BEGIN MATERIAL FOR THIS TASK

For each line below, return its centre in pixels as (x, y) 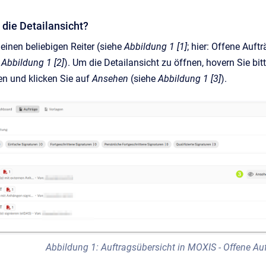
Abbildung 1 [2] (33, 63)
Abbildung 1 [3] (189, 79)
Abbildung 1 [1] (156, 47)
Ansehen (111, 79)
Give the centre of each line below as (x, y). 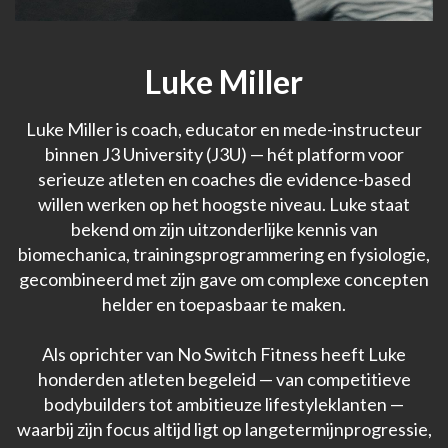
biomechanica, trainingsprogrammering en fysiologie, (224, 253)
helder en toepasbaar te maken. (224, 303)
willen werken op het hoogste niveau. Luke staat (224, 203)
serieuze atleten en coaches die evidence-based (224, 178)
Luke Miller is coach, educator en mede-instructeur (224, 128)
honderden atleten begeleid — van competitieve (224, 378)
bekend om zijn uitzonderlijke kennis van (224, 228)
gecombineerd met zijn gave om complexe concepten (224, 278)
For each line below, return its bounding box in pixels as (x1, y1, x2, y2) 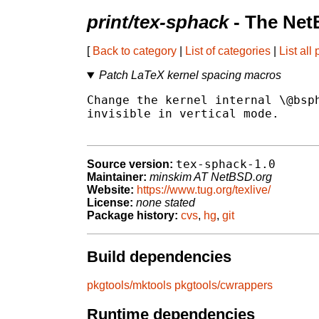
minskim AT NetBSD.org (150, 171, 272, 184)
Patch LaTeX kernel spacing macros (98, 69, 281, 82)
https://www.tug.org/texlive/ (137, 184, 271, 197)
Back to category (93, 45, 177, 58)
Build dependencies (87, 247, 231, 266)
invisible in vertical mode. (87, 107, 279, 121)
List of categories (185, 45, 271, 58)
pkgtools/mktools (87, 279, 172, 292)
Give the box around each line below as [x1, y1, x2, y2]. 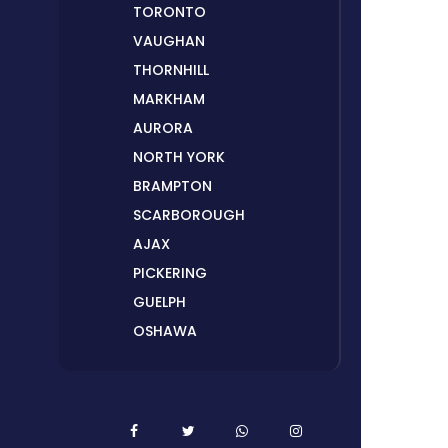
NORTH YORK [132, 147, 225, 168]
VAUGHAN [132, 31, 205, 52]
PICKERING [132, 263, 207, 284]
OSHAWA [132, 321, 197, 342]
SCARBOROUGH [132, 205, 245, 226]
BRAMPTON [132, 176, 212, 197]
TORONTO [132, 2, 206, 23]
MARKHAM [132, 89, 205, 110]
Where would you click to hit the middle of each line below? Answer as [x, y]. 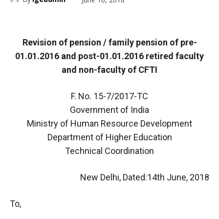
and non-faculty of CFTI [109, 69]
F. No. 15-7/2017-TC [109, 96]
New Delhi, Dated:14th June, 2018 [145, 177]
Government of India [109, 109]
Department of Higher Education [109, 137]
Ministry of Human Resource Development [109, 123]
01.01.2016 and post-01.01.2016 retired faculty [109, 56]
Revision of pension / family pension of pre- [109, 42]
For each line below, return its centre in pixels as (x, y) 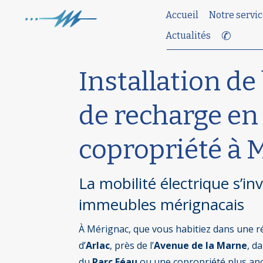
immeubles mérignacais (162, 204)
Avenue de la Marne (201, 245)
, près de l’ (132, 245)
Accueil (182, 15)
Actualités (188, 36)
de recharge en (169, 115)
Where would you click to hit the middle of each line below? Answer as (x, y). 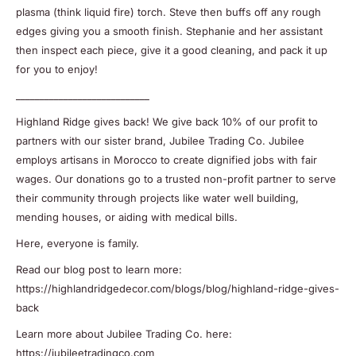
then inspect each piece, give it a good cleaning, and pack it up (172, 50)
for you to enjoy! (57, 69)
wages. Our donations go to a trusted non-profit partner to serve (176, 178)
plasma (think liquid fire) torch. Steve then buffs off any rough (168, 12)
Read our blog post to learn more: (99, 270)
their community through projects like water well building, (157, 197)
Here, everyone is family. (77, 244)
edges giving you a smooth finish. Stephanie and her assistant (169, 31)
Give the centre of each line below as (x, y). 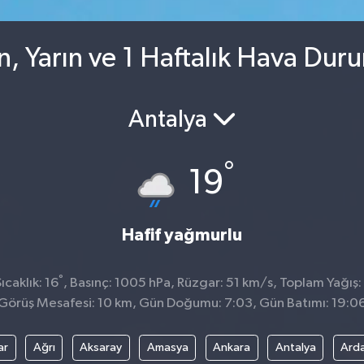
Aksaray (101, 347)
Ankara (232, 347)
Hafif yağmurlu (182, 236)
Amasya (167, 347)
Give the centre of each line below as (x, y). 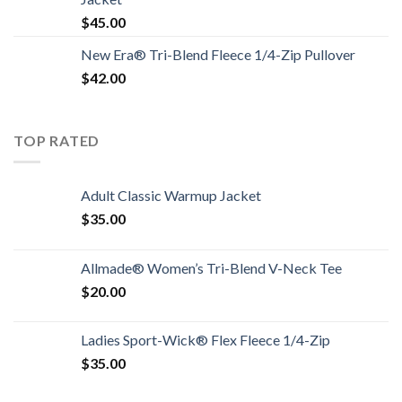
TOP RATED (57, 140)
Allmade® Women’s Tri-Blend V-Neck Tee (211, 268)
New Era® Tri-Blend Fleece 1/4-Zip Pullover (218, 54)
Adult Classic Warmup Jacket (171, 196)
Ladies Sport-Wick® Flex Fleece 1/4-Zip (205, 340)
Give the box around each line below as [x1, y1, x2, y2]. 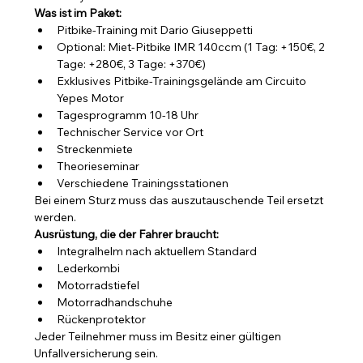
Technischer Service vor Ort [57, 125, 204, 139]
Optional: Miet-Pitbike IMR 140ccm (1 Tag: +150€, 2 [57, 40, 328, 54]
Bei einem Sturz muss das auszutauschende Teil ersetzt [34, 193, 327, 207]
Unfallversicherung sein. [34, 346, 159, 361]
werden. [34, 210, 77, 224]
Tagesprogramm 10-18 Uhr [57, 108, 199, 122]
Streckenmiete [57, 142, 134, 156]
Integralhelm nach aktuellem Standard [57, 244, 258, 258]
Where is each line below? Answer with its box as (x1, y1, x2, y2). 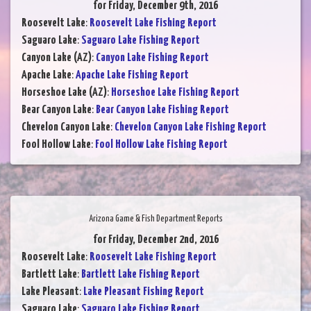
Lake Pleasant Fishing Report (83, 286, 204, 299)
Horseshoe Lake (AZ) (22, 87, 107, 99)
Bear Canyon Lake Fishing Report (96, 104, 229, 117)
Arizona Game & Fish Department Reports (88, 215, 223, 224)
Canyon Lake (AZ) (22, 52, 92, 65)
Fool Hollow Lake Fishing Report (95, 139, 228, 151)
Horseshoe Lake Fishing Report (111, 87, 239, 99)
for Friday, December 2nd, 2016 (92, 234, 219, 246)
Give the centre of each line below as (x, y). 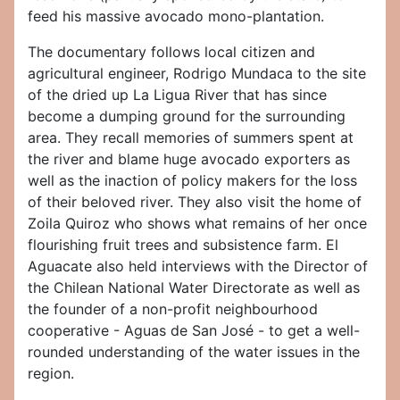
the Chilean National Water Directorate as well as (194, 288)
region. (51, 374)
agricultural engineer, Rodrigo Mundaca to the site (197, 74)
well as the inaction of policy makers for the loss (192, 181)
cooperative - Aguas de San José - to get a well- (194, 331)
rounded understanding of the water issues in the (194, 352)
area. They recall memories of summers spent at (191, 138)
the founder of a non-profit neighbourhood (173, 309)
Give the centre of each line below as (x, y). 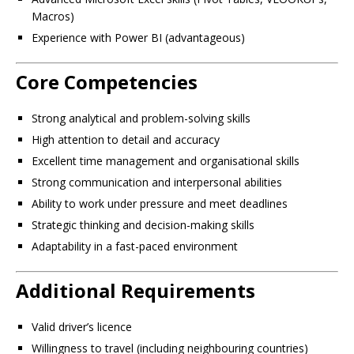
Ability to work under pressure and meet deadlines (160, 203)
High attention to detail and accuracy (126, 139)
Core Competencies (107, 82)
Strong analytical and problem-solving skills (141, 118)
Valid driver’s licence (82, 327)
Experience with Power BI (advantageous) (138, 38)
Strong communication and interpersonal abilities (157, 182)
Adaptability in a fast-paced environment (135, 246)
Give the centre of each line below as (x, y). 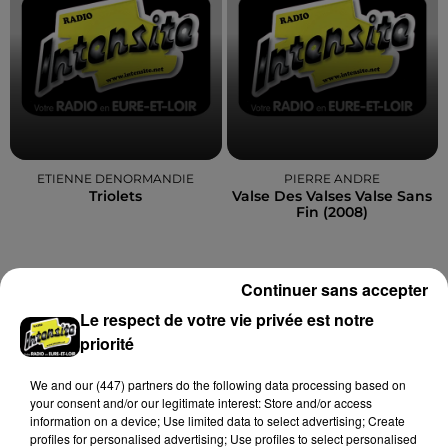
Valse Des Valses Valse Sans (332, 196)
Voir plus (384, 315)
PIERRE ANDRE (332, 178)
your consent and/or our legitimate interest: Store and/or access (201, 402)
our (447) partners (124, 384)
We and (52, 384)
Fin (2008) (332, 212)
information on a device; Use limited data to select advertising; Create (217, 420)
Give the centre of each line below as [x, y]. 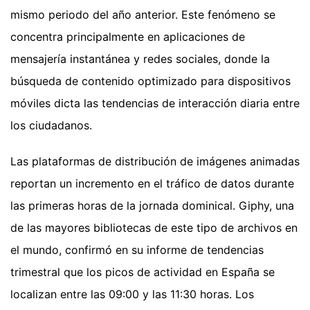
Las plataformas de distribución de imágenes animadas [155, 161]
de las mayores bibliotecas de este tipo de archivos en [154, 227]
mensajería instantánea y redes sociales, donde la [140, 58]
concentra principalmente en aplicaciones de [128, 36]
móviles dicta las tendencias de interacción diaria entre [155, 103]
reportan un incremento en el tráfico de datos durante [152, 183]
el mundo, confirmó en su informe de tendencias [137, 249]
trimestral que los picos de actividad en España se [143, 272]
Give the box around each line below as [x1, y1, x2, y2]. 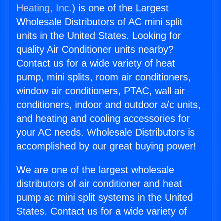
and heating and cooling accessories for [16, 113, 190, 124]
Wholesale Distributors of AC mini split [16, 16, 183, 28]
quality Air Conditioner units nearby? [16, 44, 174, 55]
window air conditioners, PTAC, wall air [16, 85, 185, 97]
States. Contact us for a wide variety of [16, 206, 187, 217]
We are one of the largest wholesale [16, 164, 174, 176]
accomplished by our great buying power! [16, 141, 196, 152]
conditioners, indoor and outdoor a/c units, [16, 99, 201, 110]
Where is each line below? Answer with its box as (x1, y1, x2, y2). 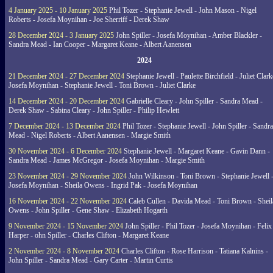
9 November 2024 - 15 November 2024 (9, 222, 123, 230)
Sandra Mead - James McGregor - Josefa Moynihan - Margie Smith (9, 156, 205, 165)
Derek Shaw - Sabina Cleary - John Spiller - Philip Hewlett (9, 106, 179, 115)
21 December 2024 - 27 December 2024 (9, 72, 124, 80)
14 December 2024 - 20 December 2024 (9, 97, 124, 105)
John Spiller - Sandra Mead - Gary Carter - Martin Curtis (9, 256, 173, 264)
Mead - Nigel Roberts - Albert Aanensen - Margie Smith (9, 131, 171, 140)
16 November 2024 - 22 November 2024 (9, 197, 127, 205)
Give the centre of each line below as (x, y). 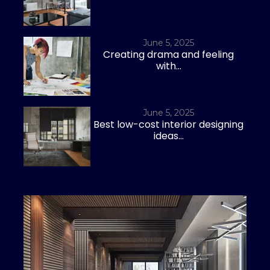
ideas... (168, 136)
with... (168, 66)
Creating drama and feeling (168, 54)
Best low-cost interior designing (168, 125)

END MATERIAL FOR THIS TASK

ACTIVITY: Exactly as written, repeat the lines from the beginning of the entries up to and including the line with "helder en toepasbaar te maken. (224, 303)", but not the pictures.

REPLY:
For each line below, return its centre in pixels as (x, y) 
Abbildung 1 [2] (33, 63)
Abbildung 1 [3] (189, 79)
Abbildung 1 [1] (156, 47)
Ansehen (111, 79)
Give the centre of each line below as (x, y). 
biomechanica, trainingsprogrammering en fysiologie, (224, 253)
helder en toepasbaar te maken. (224, 303)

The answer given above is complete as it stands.